**Exercise goal**
The records below hold a stretch from the line with "Best Green Tea" through the line with "collagen production. [32, 297, 166, 316]"; return exactly those lines, ends included, and nothing more.

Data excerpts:
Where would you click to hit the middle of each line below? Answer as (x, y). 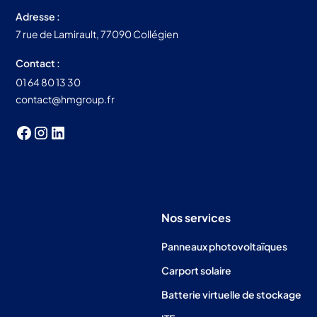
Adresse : (38, 16)
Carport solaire (196, 271)
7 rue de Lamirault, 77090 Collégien (97, 34)
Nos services (196, 217)
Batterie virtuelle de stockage (231, 294)
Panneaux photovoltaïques (224, 247)
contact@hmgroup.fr (65, 99)
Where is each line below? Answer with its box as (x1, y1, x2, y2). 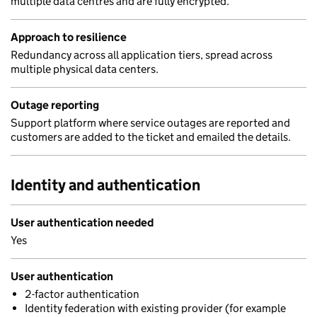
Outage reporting (11, 98, 99, 112)
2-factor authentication (25, 287, 139, 301)
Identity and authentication (11, 175, 200, 195)
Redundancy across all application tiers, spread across (11, 48, 272, 62)
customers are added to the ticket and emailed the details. (11, 130, 291, 144)
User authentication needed (11, 216, 154, 229)
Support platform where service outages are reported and (11, 116, 290, 129)
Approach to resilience (11, 30, 127, 44)
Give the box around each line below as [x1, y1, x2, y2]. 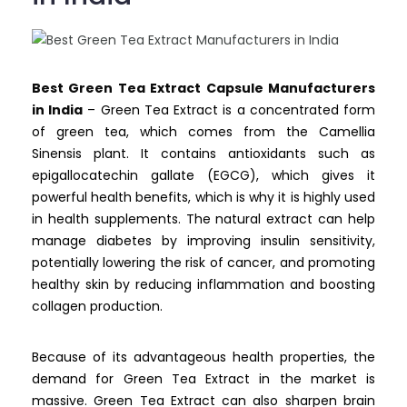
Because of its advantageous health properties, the [32, 348, 375, 367]
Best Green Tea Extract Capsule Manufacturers [32, 79, 375, 98]
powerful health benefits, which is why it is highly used [32, 188, 375, 207]
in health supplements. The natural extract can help [32, 210, 375, 229]
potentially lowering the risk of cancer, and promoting [32, 253, 375, 273]
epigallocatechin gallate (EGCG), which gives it [32, 166, 375, 185]
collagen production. [32, 297, 166, 316]
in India [32, 101, 84, 120]
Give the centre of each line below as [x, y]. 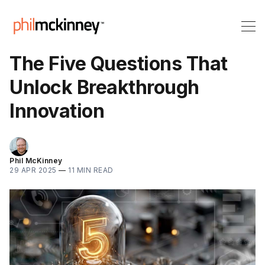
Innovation [57, 111]
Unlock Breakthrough [104, 87]
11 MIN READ [91, 170]
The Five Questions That [119, 63]
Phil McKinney [36, 160]
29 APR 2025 [33, 170]
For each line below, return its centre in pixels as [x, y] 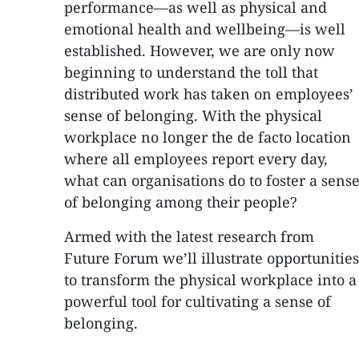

**Response to this exercise**
Best Green Tea Extract Capsule Manufacturers [32, 79, 375, 98]
powerful health benefits, which is why it is highly used [32, 188, 375, 207]
in health supplements. The natural extract can help [32, 210, 375, 229]
potentially lowering the risk of cancer, and promoting [32, 253, 375, 273]
epigallocatechin gallate (EGCG), which gives it [32, 166, 375, 185]
collagen production. [32, 297, 166, 316]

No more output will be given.